While this greatly advances the state of the art in the collective effort of operationalizing trustworthy AI, much work remains to be done. Documentation of specific instantiations of risks in proprietary models or datasets are often not shareable outside the confines of a company. However, it certainly is possible to document such instantiations of resources—such as datasets and pretrained models—that are freely available in the public domain. For this purpose, we again advocate for being guided by best practices in the security world. NIST already maintains the National Vulnerability Database (NVD) as a crowdsourced repository of Common Vulnerabilities and Exposures (CVE) of software systems. For practitioner benefit, each vulnerability is structured with predefined fields, and assigned a unique identifier upon acceptance. A similar structure can be followed to document failure modes of AI systems. Per the CVE framework, a vulnerability is defined as “A weakness in the computational logic (e.g., code) found in software and hardware components that, when exploited, results in a negative impact to confidentiality, integrity, or availability. Mitigation of the vulnerabilities in this context typically involves coding changes, but could also include specification changes or even specification deprecations (e.g., removal of affected protocols or functionality in their entirety).” It will benefit the field to expand this definition to encompass the different ways AI systems can fail, both in the face of intentional attacks and unintentional design flaws. Such ‘AI vulnerabilities’ can be made even more useful to practitioners through organizing them using an operational, granular, widely adopted taxonomy, like we discussed above.
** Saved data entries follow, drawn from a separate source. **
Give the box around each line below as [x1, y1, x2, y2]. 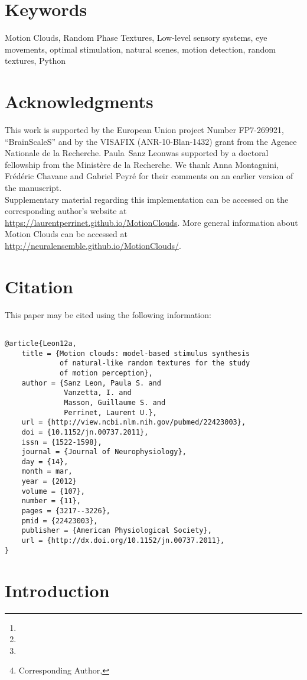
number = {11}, [21, 497, 81, 506]
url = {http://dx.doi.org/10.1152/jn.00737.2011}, [21, 536, 225, 545]
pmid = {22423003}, [21, 516, 98, 525]
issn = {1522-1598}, [21, 438, 102, 446]
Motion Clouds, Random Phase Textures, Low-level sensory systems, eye [5, 31, 267, 44]
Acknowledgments [5, 89, 153, 114]
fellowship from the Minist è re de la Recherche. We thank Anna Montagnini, [5, 158, 279, 170]
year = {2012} [21, 477, 77, 486]
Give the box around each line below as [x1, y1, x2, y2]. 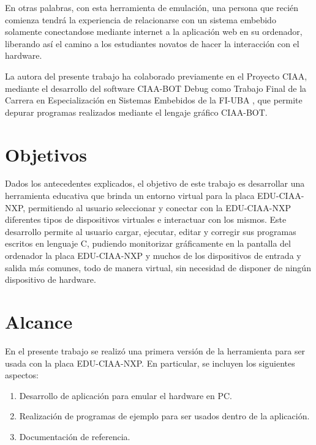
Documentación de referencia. [19, 430, 130, 443]
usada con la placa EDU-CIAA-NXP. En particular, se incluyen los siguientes [5, 356, 295, 369]
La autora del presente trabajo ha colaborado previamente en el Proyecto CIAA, [5, 69, 307, 82]
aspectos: [5, 368, 39, 381]
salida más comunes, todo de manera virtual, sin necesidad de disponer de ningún [5, 261, 311, 274]
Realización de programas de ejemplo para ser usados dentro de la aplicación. [19, 409, 310, 422]
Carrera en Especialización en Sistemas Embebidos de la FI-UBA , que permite [5, 94, 303, 107]
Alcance [5, 309, 73, 334]
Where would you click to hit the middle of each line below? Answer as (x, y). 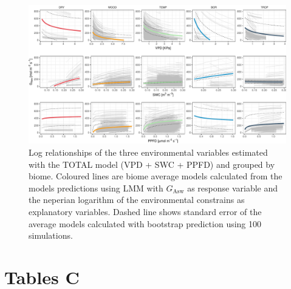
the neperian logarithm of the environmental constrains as (137, 200)
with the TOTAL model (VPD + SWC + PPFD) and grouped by (152, 164)
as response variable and (233, 188)
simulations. (51, 235)
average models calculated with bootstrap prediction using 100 (145, 223)
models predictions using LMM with (96, 188)
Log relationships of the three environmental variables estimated (148, 152)
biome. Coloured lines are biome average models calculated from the (156, 176)
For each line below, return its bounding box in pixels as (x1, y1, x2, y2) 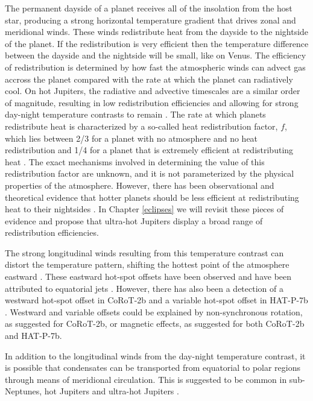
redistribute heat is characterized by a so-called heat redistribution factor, (5, 119, 278, 132)
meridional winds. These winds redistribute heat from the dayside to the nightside (5, 25, 309, 38)
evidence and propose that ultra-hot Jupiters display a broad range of (5, 214, 263, 227)
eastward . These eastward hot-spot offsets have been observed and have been (5, 270, 292, 283)
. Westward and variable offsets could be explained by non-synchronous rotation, (5, 305, 303, 318)
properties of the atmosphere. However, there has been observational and (5, 178, 274, 191)
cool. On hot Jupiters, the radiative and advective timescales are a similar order (5, 84, 300, 97)
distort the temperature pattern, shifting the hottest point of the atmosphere (5, 258, 289, 271)
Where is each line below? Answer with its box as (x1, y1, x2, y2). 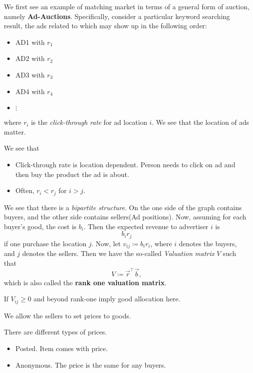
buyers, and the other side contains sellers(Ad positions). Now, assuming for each (4, 212, 247, 222)
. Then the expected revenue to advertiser (83, 221, 209, 231)
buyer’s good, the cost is (4, 221, 77, 231)
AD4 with (15, 86, 45, 96)
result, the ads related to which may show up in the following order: (4, 20, 207, 31)
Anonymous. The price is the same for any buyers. (15, 359, 166, 370)
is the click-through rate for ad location (31, 117, 147, 127)
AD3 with (15, 69, 45, 79)
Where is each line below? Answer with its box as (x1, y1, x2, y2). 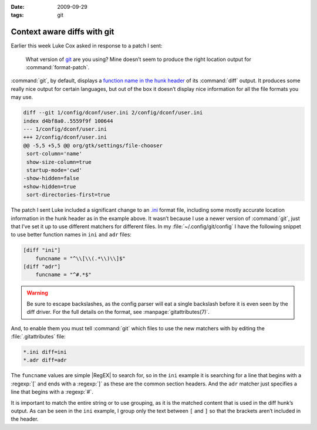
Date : (11, 4, 25, 10)
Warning (26, 289, 48, 296)
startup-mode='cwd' (26, 167, 82, 173)
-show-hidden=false (23, 175, 79, 182)
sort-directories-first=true (26, 191, 110, 198)
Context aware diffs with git (11, 27, 114, 37)
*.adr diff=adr (23, 357, 67, 364)
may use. (11, 94, 33, 101)
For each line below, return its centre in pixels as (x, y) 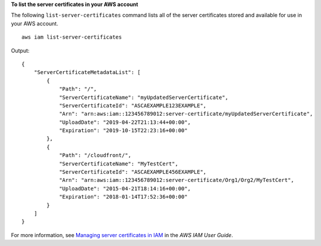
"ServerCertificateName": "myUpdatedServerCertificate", (144, 97)
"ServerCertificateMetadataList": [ (87, 72)
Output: (20, 50)
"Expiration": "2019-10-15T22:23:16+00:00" (123, 131)
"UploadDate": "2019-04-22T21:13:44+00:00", (125, 122)
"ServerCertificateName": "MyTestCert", (119, 164)
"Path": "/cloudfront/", (95, 155)
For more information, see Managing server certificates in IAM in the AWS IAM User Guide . (122, 235)
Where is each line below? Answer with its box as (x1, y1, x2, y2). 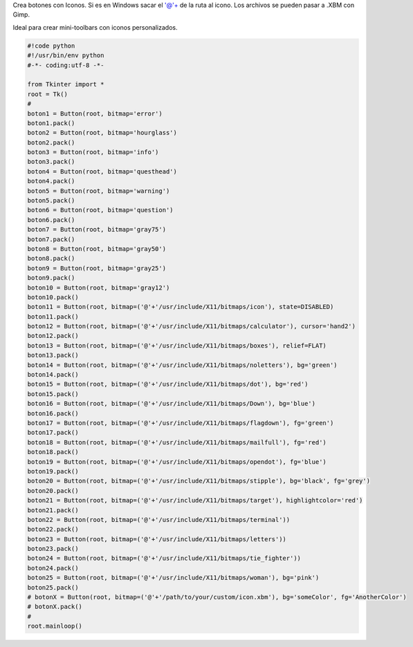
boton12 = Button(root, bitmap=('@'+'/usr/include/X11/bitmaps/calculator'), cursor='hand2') (27, 322, 356, 330)
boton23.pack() (27, 545, 79, 553)
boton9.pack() (27, 274, 75, 282)
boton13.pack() (27, 351, 79, 359)
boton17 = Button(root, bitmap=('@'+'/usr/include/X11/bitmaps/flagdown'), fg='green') (27, 419, 334, 426)
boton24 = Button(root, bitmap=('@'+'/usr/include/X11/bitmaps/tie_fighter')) (27, 554, 301, 563)
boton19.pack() (27, 467, 79, 475)
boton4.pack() (27, 177, 75, 185)
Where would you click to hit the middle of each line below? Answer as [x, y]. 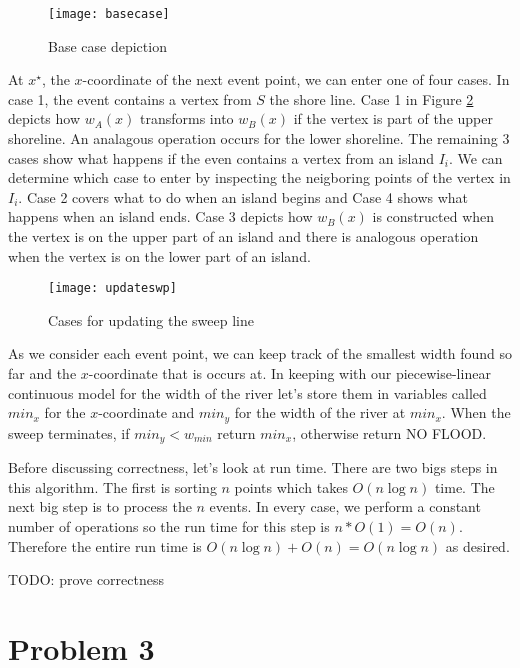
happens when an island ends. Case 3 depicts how [160, 216]
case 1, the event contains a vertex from [130, 98]
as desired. [477, 545]
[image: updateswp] [112, 288]
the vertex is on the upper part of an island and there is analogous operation [243, 236]
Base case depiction [107, 45]
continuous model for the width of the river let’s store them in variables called [247, 392]
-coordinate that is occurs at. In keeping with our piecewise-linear [289, 373]
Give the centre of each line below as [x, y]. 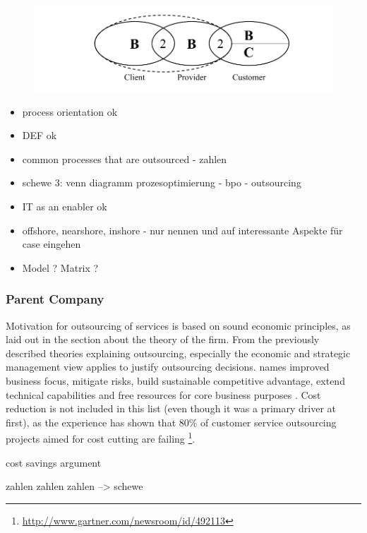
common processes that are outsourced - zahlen [125, 158]
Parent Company [55, 299]
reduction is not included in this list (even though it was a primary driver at [171, 408]
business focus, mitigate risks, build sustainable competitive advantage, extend [175, 380]
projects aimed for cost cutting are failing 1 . [101, 437]
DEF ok [40, 135]
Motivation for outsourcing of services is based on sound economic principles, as [178, 325]
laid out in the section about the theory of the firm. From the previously [163, 339]
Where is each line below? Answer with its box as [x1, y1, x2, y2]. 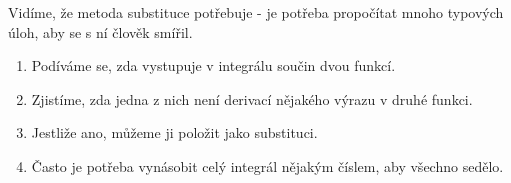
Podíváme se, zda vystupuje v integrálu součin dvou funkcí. [31, 55, 396, 76]
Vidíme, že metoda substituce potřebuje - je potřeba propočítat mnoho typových [8, 2, 504, 22]
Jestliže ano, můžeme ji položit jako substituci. [31, 122, 318, 143]
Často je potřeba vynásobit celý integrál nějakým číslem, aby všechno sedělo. [31, 155, 504, 176]
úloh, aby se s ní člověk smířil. [8, 21, 193, 42]
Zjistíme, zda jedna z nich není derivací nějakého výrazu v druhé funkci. [31, 88, 473, 109]
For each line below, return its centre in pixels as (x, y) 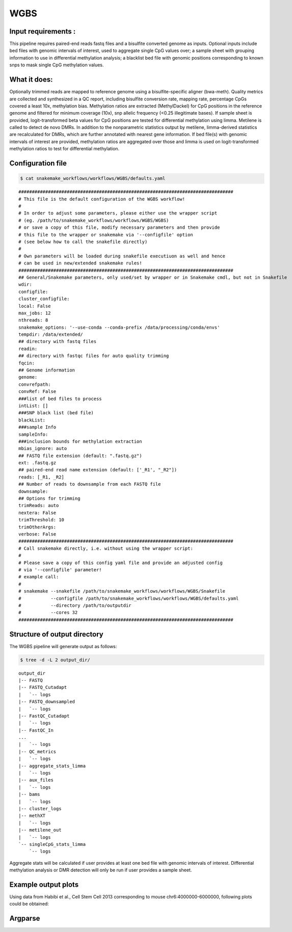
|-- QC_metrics (37, 751)
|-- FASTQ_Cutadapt (43, 687)
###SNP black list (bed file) (56, 413)
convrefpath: (35, 384)
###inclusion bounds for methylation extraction (80, 441)
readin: (28, 349)
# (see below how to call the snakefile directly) (83, 242)
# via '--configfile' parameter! (60, 570)
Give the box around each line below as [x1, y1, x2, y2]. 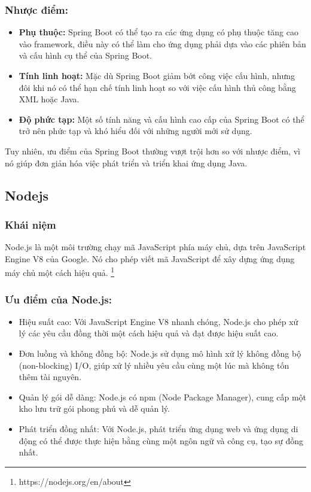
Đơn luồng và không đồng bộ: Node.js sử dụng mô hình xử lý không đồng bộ [19, 347, 301, 359]
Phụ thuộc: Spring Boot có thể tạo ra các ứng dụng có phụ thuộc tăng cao [19, 26, 298, 38]
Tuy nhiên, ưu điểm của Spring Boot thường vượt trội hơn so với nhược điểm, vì [5, 144, 300, 157]
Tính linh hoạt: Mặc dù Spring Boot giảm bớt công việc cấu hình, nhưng [19, 69, 295, 81]
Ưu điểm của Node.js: [5, 291, 112, 306]
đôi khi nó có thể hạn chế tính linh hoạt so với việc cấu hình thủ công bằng [19, 81, 296, 93]
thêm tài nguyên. [19, 370, 82, 383]
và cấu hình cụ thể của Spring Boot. [19, 49, 153, 62]
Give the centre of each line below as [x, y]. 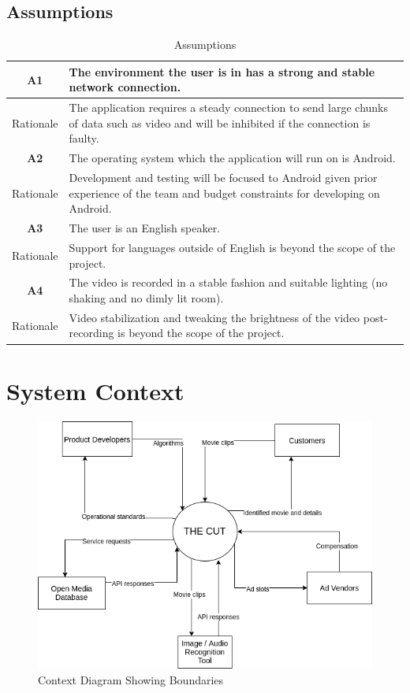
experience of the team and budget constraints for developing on [224, 193]
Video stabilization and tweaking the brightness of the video [214, 317]
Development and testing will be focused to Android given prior [223, 178]
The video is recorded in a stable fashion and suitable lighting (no [228, 282]
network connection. [125, 87]
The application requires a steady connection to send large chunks [229, 107]
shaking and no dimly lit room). [146, 298]
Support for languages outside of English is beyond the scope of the [232, 247]
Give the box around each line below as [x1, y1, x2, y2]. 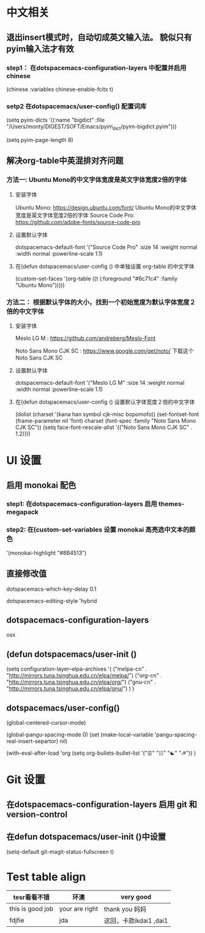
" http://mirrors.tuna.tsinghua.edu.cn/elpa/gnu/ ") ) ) [6, 685, 135, 692]
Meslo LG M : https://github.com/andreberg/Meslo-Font [15, 334, 156, 342]
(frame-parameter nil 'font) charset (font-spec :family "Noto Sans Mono [15, 417, 196, 424]
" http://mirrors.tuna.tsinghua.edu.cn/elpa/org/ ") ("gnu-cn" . [6, 679, 156, 686]
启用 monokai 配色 [6, 480, 76, 490]
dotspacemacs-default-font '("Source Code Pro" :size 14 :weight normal [15, 243, 198, 251]
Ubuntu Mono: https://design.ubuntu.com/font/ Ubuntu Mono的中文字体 [15, 203, 197, 211]
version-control [6, 809, 68, 819]
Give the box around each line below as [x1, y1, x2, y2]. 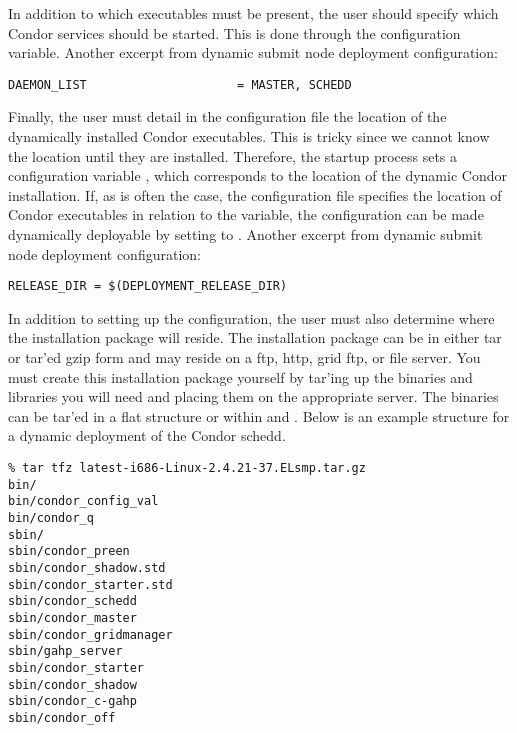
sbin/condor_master [8, 610, 137, 625]
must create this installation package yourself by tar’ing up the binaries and [8, 366, 473, 387]
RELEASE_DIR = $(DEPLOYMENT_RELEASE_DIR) [8, 279, 288, 294]
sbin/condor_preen [8, 544, 130, 559]
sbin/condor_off [8, 710, 116, 725]
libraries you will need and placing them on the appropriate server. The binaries [8, 386, 499, 407]
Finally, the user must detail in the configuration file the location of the [8, 106, 447, 127]
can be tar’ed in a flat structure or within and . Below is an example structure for [8, 405, 510, 426]
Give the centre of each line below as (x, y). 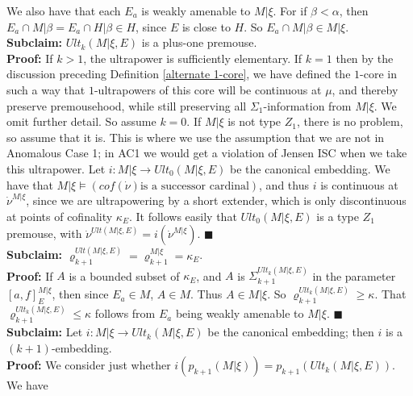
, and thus (284, 184)
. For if (290, 10)
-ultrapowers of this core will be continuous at (208, 89)
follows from (125, 313)
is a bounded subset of (124, 275)
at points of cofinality (60, 216)
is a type (338, 216)
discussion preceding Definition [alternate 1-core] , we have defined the (179, 74)
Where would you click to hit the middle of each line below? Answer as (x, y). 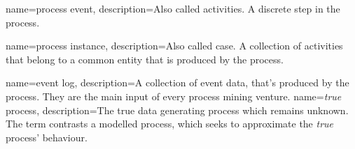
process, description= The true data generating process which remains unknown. (177, 110)
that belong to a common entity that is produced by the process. (145, 59)
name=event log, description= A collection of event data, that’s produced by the (177, 83)
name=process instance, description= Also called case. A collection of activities (174, 46)
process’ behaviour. (47, 137)
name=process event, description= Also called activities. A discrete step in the (173, 8)
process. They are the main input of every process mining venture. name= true (174, 96)
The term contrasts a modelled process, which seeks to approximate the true (170, 124)
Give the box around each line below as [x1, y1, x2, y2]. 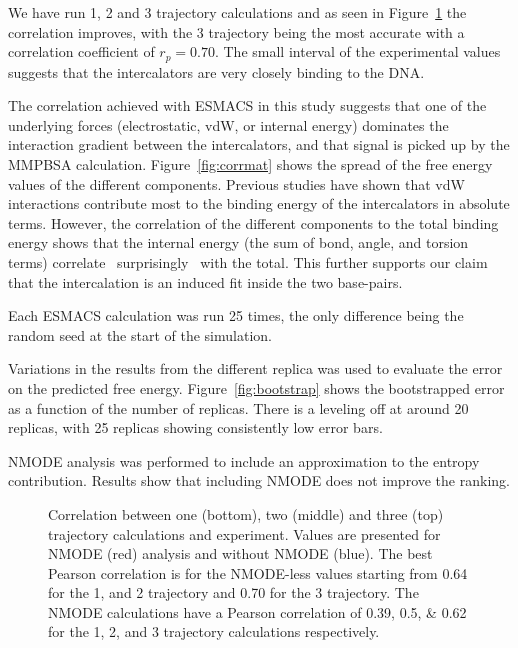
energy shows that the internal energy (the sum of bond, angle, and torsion [8, 232, 469, 253]
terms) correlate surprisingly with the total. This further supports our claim [8, 251, 488, 272]
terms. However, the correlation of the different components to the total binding [8, 212, 499, 233]
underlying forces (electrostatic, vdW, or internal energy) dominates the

One of the major aspirational goals of AVID is to house information on evaluation examples of (sub)categories of AI failures. Such information may be in the form of incidents related to deployed AI systems (similar to those reported in the AI Incident Database), informational articles pertaining to particular AI-related examples (e.g. the prompt injection attack on GPT-3), or full-fidelity technical information that includes an evaluated category of trust (e.g. fairness), its measurement metric (e.g. disparate impact), along with details to aid in reproducibility such as details of accessing a model or dataset to which this evaluation pertains to, and the code to reproduce evaluation details. Beyond maintaining a repository of such examples, AVID will also categorize them into the taxonomy to enable adoption by AI practitioners to help them take a proactive approach in developing AI systems in a secure and trusted manner.
Conclusion
As a community, AI Ethics experts, policy-makers, and executives should make conscious efforts to build bridges and bring in technical expertise—from the AI and the security worlds—into collaborative spaces such as the one that the NIST AI RMF provides. We at AVID sincerely hope that our feedback is helpful in taking forward the consensus-driven process through which the NIST AI RMF, RMF Playbook and associated resources are being developed successfully bringing into fold all concerned parties to build best practice principles and tools that lead to safe, reliable, and trustworthy integration of AI into the world around us.